**Activity:**
When you restate the entries that follow, keep every word exactly and drop the pictures.
-------- Source information --------
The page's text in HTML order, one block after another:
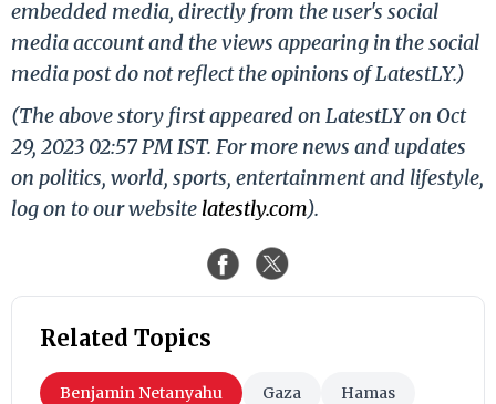
embedded media, directly from the user's social
media account and the views appearing in the social
media post do not reflect the opinions of LatestLY.)
(The above story first appeared on LatestLY on Oct
29, 2023 02:57 PM IST. For more news and updates
on politics, world, sports, entertainment and lifestyle,
log on to our website latestly.com).
Related Topics
Benjamin Netanyahu Gaza Hamas
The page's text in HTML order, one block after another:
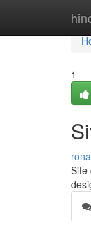
1
Site
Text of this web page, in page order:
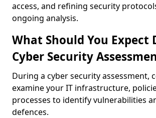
--------
**Your response:**
The page's text in HTML order, one block after another:
embedded media, directly from the user's social
media account and the views appearing in the social
media post do not reflect the opinions of LatestLY.)
(The above story first appeared on LatestLY on Oct
29, 2023 02:57 PM IST. For more news and updates
on politics, world, sports, entertainment and lifestyle,
log on to our website latestly.com).
Related Topics
Benjamin Netanyahu Gaza Hamas
The page's text in HTML order, one block after another:
1
Site
Text of this web page, in page order:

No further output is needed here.